Problem to work on
Your task is to return exactly the lines that run from the one containing "Astronomical Survey Unit" through the end of the listing below, without any pictures.

Source information
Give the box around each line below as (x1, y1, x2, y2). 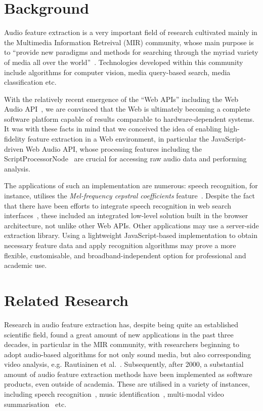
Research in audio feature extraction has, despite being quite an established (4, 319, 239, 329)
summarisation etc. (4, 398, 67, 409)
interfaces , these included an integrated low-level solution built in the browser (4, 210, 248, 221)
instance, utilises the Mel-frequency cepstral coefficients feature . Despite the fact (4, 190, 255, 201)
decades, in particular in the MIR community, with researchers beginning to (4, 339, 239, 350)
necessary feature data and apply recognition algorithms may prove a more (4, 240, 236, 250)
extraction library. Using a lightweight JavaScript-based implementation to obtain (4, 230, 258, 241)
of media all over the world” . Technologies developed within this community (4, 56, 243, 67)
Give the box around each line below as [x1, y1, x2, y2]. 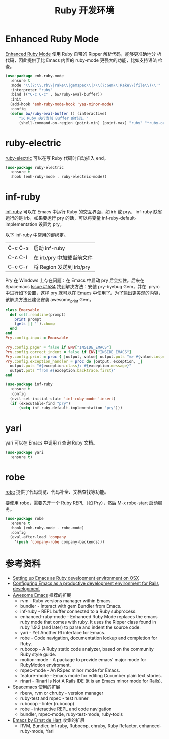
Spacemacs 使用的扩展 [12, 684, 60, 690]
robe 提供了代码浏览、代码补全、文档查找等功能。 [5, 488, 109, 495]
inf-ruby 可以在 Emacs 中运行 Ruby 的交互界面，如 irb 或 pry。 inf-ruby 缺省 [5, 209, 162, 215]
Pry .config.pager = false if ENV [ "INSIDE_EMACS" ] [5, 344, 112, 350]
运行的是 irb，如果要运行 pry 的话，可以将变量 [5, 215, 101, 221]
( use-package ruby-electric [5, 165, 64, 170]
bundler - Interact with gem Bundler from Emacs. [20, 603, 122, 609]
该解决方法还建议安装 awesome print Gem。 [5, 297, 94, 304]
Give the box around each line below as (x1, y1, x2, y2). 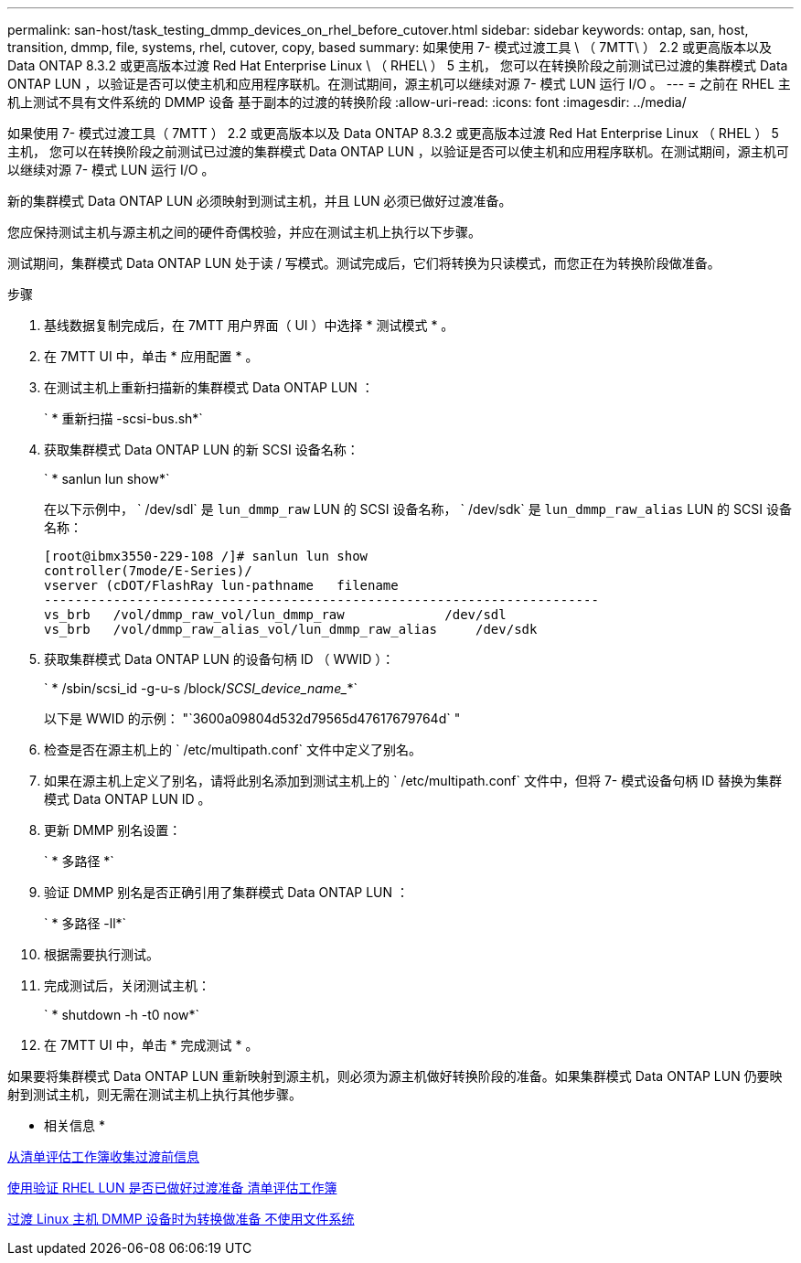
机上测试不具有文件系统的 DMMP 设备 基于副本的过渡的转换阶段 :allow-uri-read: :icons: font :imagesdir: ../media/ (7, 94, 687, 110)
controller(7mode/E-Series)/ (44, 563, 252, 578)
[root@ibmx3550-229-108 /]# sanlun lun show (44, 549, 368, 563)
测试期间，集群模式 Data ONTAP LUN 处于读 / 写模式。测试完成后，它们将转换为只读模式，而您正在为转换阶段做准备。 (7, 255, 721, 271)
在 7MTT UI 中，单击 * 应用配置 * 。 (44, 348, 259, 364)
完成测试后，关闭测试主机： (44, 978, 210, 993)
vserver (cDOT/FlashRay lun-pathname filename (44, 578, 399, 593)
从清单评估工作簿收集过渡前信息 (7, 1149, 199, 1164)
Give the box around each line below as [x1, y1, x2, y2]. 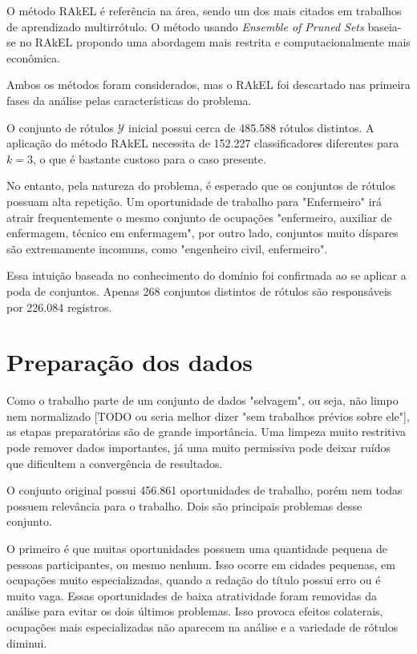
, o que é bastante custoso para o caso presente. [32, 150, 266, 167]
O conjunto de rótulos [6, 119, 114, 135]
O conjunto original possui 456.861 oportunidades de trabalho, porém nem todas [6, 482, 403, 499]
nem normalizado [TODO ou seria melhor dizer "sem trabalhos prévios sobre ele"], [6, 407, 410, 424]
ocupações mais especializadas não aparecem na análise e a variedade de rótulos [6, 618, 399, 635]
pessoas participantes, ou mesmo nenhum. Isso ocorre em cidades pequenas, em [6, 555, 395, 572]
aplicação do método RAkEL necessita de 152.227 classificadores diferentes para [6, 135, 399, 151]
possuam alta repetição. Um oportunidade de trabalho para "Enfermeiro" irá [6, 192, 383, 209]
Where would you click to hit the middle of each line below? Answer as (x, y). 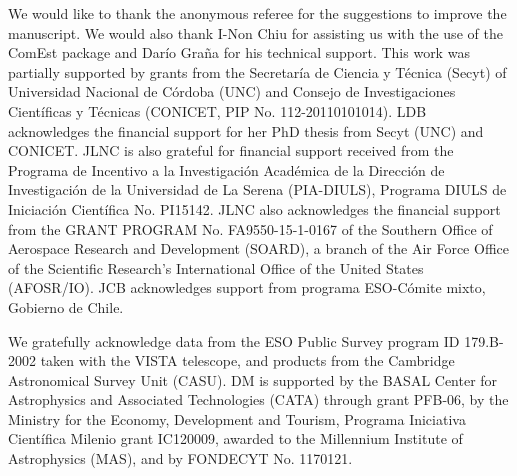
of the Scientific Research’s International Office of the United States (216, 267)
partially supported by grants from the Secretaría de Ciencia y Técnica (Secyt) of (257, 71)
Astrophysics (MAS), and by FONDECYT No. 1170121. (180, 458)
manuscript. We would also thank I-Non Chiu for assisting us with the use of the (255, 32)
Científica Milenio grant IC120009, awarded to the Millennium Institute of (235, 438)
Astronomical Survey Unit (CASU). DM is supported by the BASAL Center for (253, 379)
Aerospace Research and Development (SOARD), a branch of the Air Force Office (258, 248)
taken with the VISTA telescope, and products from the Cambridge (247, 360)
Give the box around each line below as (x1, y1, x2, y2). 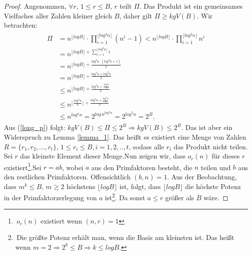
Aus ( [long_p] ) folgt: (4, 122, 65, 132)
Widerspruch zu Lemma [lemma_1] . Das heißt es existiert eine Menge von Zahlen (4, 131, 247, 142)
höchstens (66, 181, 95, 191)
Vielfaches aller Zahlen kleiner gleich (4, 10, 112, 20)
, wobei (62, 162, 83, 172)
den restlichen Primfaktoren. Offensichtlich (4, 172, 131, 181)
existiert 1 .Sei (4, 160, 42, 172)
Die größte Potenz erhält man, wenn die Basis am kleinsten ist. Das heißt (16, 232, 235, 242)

Response area
Astronomical Survey Unit (CASU). DM is supported by the BASAL Center for (253, 379)
Aerospace Research and Development (SOARD), a branch of the Air Force Office (258, 248)
taken with the VISTA telescope, and products from the Cambridge (247, 360)
Give the box around each line below as (x1, y1, x2, y2). 
Aus ( [long_p] ) folgt: (4, 122, 65, 132)
Widerspruch zu Lemma [lemma_1] . Das heißt es existiert eine Menge von Zahlen (4, 131, 247, 142)
höchstens (66, 181, 95, 191)
Vielfaches aller Zahlen kleiner gleich (4, 10, 112, 20)
, wobei (62, 162, 83, 172)
den restlichen Primfaktoren. Offensichtlich (4, 172, 131, 181)
existiert 1 .Sei (4, 160, 42, 172)
Die größte Potenz erhält man, wenn die Basis am kleinsten ist. Das heißt (16, 232, 235, 242)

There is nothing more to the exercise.